N老師是那時候的英語老師。相對於這個鄉村般的城市的其他老師而言,他更像個大都市裡的人,一點也不土氣。記得他還是東京私立大學畢業的呢。
現在想來,從某種程度上說,他也許多多少少應該算是個「不良教師」。我也曾零零碎碎地聽說過人們對他的男女關係的種種議論。
但是,在眾多古板僵化的教育者之間,N老師這樣的性格反而更受學生們的喜愛。在這閉塞偏遠的北國城市,他所教授的是外國電影課和文學課等,簡直像是黑暗中出現的光明之路,特別讓我著迷。
「都已經十三年了嗎?」
「光陰似箭啊!」
確實如此。
由於父親工作的需要,我們只在S市住了幾年。所以,那裡沒有親戚,認識的人也不多。我已經記不清最後一次是什麼時候去的。
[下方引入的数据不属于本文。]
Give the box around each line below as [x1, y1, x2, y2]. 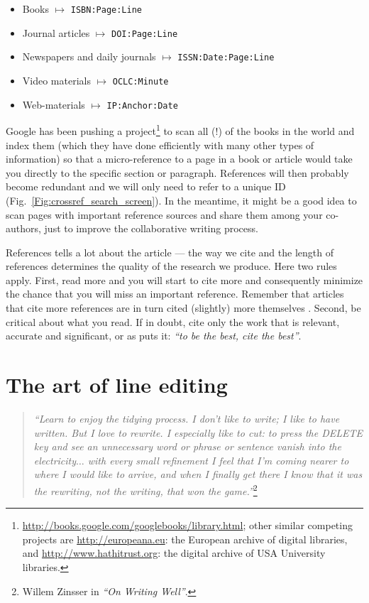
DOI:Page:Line [111, 28, 178, 39]
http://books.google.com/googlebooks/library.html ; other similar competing [22, 518, 353, 533]
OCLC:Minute [112, 76, 169, 87]
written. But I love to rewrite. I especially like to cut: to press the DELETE [33, 425, 363, 440]
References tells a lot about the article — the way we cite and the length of [6, 244, 334, 259]
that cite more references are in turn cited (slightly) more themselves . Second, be [6, 300, 361, 315]
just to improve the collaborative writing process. [44, 221, 258, 236]
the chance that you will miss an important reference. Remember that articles [6, 286, 344, 301]
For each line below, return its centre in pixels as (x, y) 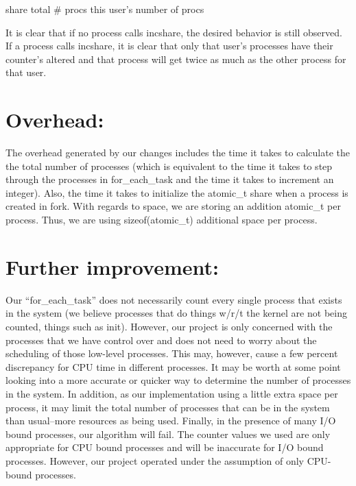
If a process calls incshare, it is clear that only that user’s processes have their (169, 46)
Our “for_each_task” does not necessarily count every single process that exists (174, 299)
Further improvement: (112, 266)
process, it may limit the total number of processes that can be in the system (168, 407)
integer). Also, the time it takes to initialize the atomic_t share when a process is (177, 192)
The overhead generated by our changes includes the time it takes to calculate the (178, 153)
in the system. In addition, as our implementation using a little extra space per (172, 393)
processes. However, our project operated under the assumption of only (155, 460)
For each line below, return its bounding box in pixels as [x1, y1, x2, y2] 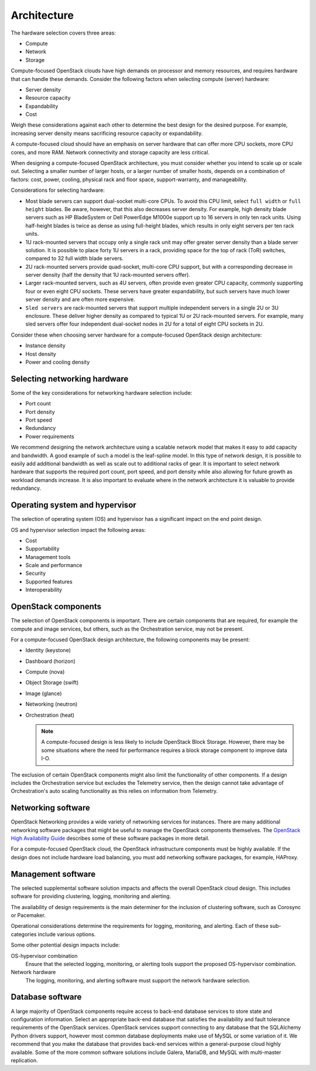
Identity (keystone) [25, 647, 71, 654]
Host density [25, 350, 57, 357]
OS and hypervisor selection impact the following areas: [11, 526, 146, 533]
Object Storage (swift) [25, 679, 79, 686]
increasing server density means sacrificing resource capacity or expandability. [11, 130, 203, 137]
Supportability [25, 545, 60, 553]
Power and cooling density [25, 358, 90, 365]
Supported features [25, 578, 73, 585]

「坐特快來嘛,很快的。大家都在等著呢,一定得來啊,和你太太和子一塊來吧……」
我與和子結婚還不到兩年。妻子和S市多少也算有點緣份。
她出生在雪國,曾一度呆在東京,雙親去世後,從十八歲到二十歲被住在S市的叔叔收養。對她來說,這兩年也許是最不幸的時代。我們是同歲,又是同一個時期住在同一座城市,可那時我們並不認識,結婚以後才知道這些。她好像也見過N老師。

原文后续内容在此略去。